Saved entries:
┌────────
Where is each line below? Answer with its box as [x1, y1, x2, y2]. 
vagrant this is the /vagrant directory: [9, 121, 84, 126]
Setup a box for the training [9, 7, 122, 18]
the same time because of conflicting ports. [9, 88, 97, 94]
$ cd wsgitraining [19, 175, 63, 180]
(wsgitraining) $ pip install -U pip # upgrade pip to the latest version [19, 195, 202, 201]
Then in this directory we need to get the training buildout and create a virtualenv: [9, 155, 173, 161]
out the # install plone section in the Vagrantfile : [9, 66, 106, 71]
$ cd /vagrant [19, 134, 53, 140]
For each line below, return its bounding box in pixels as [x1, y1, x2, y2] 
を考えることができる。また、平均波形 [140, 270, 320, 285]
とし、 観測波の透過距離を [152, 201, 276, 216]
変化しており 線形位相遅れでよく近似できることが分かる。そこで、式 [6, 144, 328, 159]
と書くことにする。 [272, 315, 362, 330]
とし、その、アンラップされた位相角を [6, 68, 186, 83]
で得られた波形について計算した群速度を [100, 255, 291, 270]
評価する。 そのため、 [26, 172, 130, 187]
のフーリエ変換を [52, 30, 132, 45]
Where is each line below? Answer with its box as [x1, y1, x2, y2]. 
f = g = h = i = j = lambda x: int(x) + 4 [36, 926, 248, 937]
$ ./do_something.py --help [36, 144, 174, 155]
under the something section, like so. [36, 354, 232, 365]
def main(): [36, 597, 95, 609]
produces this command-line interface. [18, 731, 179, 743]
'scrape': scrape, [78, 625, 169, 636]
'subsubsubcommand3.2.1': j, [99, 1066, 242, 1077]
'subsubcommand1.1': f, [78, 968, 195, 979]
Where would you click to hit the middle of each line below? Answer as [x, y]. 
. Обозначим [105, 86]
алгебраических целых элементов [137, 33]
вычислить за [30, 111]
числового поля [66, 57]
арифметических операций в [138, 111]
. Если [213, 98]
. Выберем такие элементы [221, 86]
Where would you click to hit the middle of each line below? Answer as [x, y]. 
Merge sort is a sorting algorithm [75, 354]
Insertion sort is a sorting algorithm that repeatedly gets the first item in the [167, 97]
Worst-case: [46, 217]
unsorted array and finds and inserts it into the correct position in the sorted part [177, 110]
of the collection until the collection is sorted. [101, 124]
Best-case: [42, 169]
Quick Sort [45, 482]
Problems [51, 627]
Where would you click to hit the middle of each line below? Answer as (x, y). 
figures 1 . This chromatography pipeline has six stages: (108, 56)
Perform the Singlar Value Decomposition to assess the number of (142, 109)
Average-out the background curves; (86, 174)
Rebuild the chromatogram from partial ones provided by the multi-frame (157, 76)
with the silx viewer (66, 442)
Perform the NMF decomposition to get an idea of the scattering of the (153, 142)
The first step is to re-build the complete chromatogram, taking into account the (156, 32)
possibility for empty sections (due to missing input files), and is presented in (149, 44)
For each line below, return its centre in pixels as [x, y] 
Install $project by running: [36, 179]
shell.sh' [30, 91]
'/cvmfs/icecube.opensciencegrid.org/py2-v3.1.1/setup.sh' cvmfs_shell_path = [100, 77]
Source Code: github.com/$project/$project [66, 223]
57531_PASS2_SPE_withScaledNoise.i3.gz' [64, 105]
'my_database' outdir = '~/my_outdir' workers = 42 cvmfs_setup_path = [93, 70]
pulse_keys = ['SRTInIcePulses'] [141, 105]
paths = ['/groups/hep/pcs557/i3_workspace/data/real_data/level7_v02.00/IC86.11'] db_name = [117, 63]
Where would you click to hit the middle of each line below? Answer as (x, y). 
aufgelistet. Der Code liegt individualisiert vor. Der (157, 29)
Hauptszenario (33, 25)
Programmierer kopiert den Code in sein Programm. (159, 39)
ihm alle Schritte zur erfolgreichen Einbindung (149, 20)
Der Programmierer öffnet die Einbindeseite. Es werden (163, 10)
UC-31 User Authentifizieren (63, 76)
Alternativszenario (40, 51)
└────────
Among the entries above, the lines between the ones containing "Если [213, 98]" and "Perform the Singlar", inclusive, are to be transcribed exactly. No other line is to be given.

. Если [213, 98]
. Выберем такие элементы [221, 86]
Where would you click to hit the middle of each line below? Answer as [x, y]. 
Merge sort is a sorting algorithm [75, 354]
Insertion sort is a sorting algorithm that repeatedly gets the first item in the [167, 97]
Worst-case: [46, 217]
unsorted array and finds and inserts it into the correct position in the sorted part [177, 110]
of the collection until the collection is sorted. [101, 124]
Best-case: [42, 169]
Quick Sort [45, 482]
Problems [51, 627]
Where would you click to hit the middle of each line below? Answer as (x, y). 
figures 1 . This chromatography pipeline has six stages: (108, 56)
Perform the Singlar Value Decomposition to assess the number of (142, 109)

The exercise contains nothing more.